I don't like generative AI/LLMs. They strip the enjoyable parts out of the work and leave only the tedium, and they cannot be relied upon. Never mind that they're essentially large-scale open source license violators. My employer has been encouraging us to use LLMs in our coding work, and I've been resisting, but their encouragement is rapidly converting into requirement. We have to start submitting reports from Claude showing how much we utilized it. I've been desperately wanting to return more of my time to writing, and this LLM push has been the last psychological shove I needed to start moving away from the industry[1]. I'm sure I'll still code for fun, and for my own projects, but I think I'm going to be done with day-job coding unless AI turns out to be a bubble and/or the upcoming unsubsidized price tags throw cold water on the whole enterprise. If I can't make a living with writing, I may have to open a Cajun food truck or something. [1] https://news.ycombinator.com/item?id=48847511

boogieknite

The feeling comes and goes. I'm a hands-on learner. Peers show me their agentic workflows. I'll nod and ask questions and tell them it's cool.
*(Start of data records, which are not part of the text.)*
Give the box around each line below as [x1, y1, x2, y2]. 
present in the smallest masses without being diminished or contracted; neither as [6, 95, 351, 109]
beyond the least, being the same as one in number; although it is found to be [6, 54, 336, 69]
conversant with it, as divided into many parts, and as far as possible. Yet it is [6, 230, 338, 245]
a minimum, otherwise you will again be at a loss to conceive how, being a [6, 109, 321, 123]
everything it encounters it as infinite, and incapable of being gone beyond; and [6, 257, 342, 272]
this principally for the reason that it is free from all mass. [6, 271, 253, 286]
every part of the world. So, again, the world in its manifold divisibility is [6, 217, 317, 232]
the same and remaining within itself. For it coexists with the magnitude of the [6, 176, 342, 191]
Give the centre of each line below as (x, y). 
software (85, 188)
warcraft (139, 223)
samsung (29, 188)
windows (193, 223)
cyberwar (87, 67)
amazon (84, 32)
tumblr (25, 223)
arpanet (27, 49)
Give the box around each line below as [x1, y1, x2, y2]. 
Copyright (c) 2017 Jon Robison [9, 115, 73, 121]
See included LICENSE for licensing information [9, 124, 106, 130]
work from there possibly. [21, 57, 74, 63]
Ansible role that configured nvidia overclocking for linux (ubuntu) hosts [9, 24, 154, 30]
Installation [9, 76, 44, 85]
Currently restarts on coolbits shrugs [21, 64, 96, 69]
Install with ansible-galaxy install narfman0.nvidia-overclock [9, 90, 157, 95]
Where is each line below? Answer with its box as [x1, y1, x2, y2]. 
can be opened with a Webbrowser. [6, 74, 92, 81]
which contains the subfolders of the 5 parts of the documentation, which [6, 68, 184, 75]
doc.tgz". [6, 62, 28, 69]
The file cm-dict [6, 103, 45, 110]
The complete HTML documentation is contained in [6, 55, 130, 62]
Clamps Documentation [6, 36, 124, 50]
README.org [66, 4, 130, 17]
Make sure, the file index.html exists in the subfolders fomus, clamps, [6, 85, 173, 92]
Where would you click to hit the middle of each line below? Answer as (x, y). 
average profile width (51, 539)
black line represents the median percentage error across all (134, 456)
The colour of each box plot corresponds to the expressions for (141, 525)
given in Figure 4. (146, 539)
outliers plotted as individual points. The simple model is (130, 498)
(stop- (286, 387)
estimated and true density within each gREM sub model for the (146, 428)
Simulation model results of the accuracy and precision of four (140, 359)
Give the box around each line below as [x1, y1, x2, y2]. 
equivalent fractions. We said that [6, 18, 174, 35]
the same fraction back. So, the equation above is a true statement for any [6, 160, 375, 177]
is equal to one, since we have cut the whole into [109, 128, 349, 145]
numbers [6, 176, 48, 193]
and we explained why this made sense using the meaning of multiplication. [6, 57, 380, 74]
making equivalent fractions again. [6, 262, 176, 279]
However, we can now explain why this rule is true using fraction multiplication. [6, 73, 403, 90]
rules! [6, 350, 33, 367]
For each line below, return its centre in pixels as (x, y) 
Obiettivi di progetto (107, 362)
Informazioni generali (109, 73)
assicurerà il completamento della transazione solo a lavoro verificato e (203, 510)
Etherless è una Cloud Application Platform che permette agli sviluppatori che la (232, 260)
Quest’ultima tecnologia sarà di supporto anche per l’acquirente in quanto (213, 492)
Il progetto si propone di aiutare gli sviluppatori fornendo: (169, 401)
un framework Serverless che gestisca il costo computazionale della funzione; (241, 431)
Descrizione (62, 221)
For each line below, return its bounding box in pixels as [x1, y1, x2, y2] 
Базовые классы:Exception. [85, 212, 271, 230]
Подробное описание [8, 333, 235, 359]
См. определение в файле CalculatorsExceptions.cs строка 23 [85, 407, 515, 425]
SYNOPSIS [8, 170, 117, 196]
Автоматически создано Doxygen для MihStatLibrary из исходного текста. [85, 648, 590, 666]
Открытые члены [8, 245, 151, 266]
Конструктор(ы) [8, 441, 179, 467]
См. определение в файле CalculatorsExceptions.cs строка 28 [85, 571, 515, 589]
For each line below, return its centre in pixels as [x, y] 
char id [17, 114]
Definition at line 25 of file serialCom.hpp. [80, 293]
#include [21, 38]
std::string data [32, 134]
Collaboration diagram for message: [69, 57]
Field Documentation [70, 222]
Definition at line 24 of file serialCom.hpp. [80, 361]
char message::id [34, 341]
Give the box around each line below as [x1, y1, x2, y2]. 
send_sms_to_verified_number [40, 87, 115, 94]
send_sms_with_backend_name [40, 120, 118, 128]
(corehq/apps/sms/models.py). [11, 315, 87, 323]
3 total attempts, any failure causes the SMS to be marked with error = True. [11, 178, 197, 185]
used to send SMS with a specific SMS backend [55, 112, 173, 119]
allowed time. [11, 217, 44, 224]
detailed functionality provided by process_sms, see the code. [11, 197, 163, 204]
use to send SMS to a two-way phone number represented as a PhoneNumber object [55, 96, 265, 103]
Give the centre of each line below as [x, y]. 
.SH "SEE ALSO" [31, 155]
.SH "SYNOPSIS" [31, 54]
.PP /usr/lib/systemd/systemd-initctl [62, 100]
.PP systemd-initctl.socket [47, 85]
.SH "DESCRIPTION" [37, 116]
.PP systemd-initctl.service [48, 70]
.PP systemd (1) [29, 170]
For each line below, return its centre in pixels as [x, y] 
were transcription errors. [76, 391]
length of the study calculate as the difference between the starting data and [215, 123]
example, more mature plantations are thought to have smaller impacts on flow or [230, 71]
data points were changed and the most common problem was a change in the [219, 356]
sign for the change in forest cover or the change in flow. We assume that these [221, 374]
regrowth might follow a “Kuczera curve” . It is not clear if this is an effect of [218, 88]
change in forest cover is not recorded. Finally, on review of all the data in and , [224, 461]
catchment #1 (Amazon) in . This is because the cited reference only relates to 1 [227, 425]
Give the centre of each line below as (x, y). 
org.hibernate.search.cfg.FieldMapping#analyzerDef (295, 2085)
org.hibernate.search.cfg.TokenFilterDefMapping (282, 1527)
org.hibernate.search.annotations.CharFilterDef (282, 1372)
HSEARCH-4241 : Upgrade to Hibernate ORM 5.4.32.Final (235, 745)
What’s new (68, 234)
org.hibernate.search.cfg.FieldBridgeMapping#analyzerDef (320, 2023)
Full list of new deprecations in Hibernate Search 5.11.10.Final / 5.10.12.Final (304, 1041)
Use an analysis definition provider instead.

But inside I'm spinning out fearing my future will look like these workflows. However, then time passes and that workflow or prototype amounts to nothing but spent credits and time. Then I relax. I'm still part of the problem. I use these tools as a "better google" and require reference links to all of it's assertions. I keep finding myself considering going into nursing or some other in-demand, well-paying job and wonder if I wait long enough the shift will be subsidized somehow.